## Work to be completed
A faithful copy of the entries is required, with no images in it.

## Supplied information
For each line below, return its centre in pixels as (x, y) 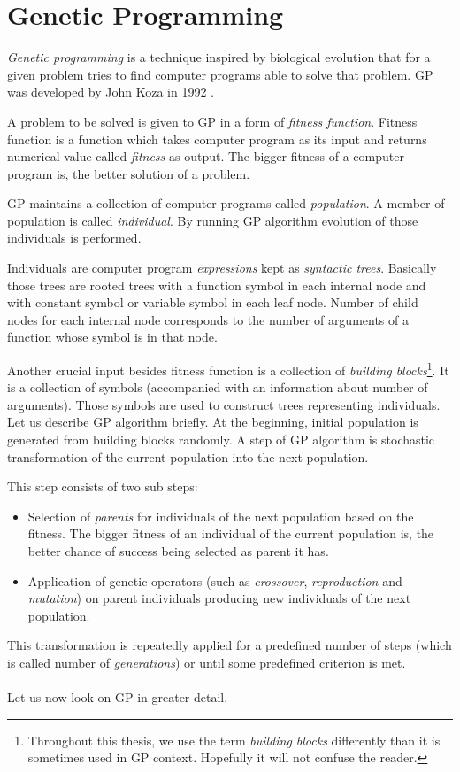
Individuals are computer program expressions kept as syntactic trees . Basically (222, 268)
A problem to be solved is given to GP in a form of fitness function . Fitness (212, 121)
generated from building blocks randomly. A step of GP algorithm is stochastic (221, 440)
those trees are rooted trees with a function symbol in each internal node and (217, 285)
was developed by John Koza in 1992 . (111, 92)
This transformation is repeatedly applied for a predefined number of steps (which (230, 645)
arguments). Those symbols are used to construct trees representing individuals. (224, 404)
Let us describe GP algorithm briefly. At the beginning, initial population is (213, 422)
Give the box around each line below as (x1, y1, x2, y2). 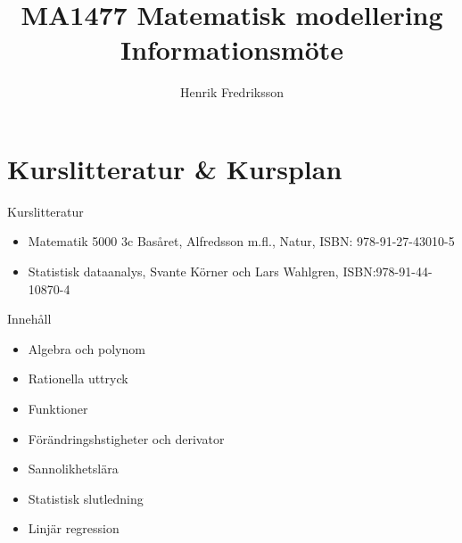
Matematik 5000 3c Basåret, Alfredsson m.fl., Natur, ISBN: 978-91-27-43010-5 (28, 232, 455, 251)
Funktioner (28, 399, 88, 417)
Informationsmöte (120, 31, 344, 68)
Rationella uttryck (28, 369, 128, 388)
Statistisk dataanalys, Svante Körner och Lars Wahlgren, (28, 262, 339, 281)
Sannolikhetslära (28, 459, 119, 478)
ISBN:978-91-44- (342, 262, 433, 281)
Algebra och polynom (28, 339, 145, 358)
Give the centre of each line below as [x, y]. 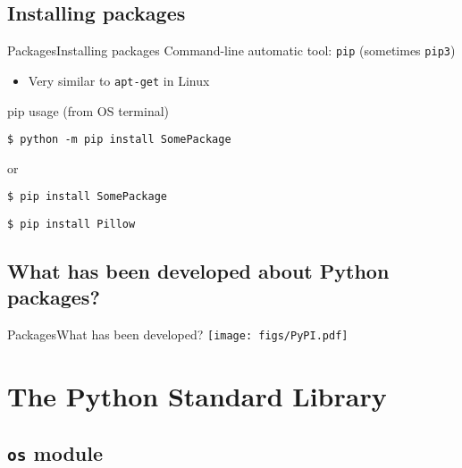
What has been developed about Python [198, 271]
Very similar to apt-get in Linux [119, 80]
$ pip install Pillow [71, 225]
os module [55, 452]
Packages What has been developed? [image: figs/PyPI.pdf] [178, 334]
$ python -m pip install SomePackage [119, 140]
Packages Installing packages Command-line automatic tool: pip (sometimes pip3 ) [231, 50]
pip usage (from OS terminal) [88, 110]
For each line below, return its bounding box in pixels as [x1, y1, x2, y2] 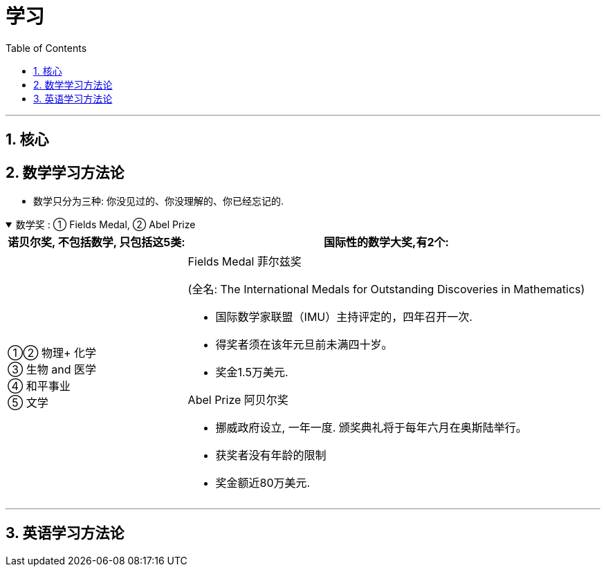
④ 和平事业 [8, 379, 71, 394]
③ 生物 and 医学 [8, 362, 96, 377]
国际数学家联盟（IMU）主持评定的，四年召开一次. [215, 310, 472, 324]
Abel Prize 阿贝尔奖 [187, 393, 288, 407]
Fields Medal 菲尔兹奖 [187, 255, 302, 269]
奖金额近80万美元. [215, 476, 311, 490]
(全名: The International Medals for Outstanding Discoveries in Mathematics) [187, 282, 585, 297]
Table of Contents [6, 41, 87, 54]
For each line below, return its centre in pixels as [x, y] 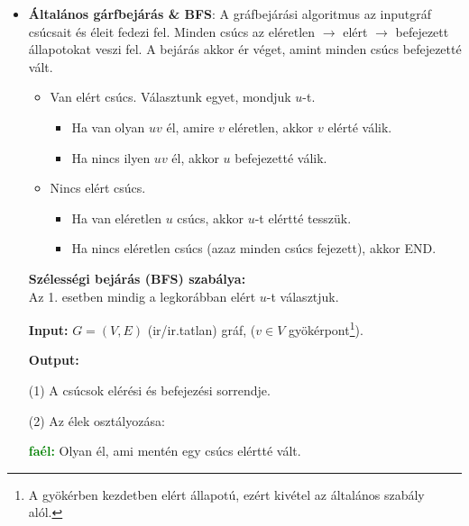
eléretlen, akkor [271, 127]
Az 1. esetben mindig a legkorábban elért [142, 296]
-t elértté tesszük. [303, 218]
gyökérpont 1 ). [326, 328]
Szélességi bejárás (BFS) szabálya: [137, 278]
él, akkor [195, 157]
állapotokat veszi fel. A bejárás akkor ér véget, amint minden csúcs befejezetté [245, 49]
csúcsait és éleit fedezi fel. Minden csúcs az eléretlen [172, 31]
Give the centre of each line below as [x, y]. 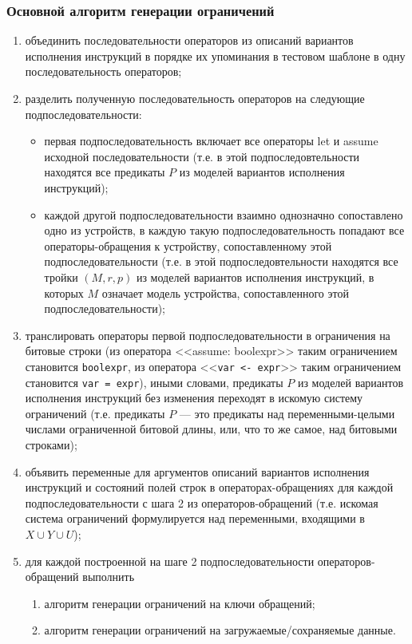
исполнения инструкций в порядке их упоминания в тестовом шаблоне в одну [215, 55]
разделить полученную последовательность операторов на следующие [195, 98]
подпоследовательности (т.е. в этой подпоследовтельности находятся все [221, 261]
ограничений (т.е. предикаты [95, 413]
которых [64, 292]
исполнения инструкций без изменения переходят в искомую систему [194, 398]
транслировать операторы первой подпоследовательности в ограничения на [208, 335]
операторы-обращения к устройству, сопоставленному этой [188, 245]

## Solution to the problem
For each line below, return its centre in pixels as (x, y) 
Individuals are computer program expressions kept as syntactic trees . Basically (222, 268)
A problem to be solved is given to GP in a form of fitness function . Fitness (212, 121)
generated from building blocks randomly. A step of GP algorithm is stochastic (221, 440)
those trees are rooted trees with a function symbol in each internal node and (217, 285)
was developed by John Koza in 1992 . (111, 92)
This transformation is repeatedly applied for a predefined number of steps (which (230, 645)
arguments). Those symbols are used to construct trees representing individuals. (224, 404)
Let us describe GP algorithm briefly. At the beginning, initial population is (213, 422)
Give the box around each line below as (x1, y1, x2, y2). 
Matematik 5000 3c Basåret, Alfredsson m.fl., Natur, ISBN: 978-91-27-43010-5 (28, 232, 455, 251)
Funktioner (28, 399, 88, 417)
Informationsmöte (120, 31, 344, 68)
Rationella uttryck (28, 369, 128, 388)
Statistisk dataanalys, Svante Körner och Lars Wahlgren, (28, 262, 339, 281)
Sannolikhetslära (28, 459, 119, 478)
ISBN:978-91-44- (342, 262, 433, 281)
Algebra och polynom (28, 339, 145, 358)
Give the centre of each line below as [x, y]. 
What has been developed about Python [198, 271]
Very similar to apt-get in Linux [119, 80]
$ pip install Pillow [71, 225]
os module [55, 452]
Packages What has been developed? [image: figs/PyPI.pdf] [178, 334]
$ python -m pip install SomePackage [119, 140]
Packages Installing packages Command-line automatic tool: pip (sometimes pip3 ) [231, 50]
pip usage (from OS terminal) [88, 110]
For each line below, return its bounding box in pixels as [x1, y1, x2, y2] 
④ 和平事业 [8, 379, 71, 394]
③ 生物 and 医学 [8, 362, 96, 377]
国际数学家联盟（IMU）主持评定的，四年召开一次. [215, 310, 472, 324]
Abel Prize 阿贝尔奖 [187, 393, 288, 407]
Fields Medal 菲尔兹奖 [187, 255, 302, 269]
奖金额近80万美元. [215, 476, 311, 490]
(全名: The International Medals for Outstanding Discoveries in Mathematics) [187, 282, 585, 297]
Table of Contents [6, 41, 87, 54]
For each line below, return its centre in pixels as [x, y] 
eléretlen, akkor [271, 127]
Az 1. esetben mindig a legkorábban elért [142, 296]
-t elértté tesszük. [303, 218]
gyökérpont 1 ). [326, 328]
Szélességi bejárás (BFS) szabálya: [137, 278]
él, akkor [195, 157]
állapotokat veszi fel. A bejárás akkor ér véget, amint minden csúcs befejezetté [245, 49]
csúcsait és éleit fedezi fel. Minden csúcs az eléretlen [172, 31]
Give the centre of each line below as [x, y]. 
исполнения инструкций в порядке их упоминания в тестовом шаблоне в одну [215, 55]
разделить полученную последовательность операторов на следующие [195, 98]
подпоследовательности (т.е. в этой подпоследовтельности находятся все [221, 261]
ограничений (т.е. предикаты [95, 413]
которых [64, 292]
исполнения инструкций без изменения переходят в искомую систему [194, 398]
транслировать операторы первой подпоследовательности в ограничения на [208, 335]
операторы-обращения к устройству, сопоставленному этой [188, 245]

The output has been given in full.